──────── Dataset extract ────────

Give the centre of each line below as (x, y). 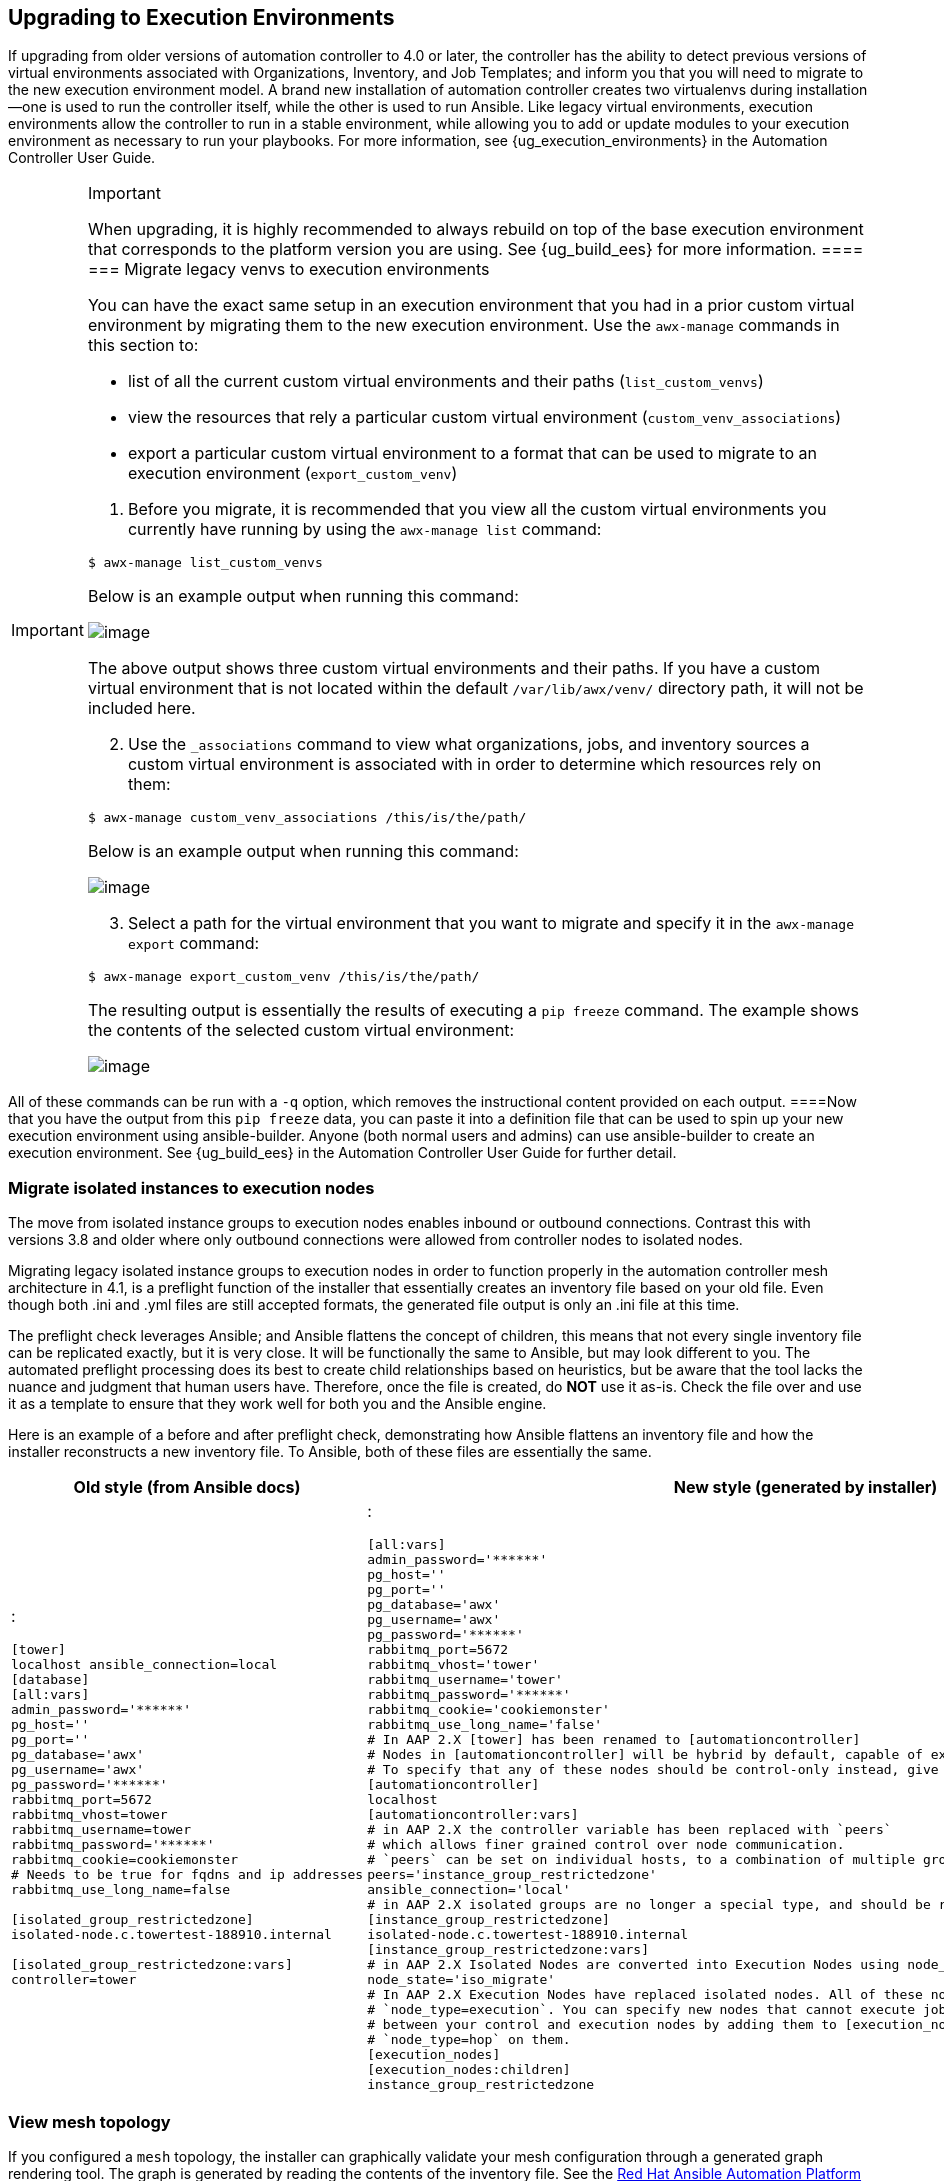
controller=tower (74, 1980)
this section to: (143, 345)
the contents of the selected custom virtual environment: (301, 1030)
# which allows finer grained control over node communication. (606, 1845)
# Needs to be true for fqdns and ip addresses (187, 1875)
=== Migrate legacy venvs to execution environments (288, 269)
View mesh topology (89, 2121)
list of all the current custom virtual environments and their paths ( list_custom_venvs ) (445, 381)

────────

→ Problem statement
Extract every line from the one containing "View mesh topology (89, 2121)" to the end of the entries, including both of those lines, exactly as given and with nothing added.

→ Solution for this exercise
View mesh topology (89, 2121)
list of all the current custom virtual environments and their paths ( list_custom_venvs ) (445, 381)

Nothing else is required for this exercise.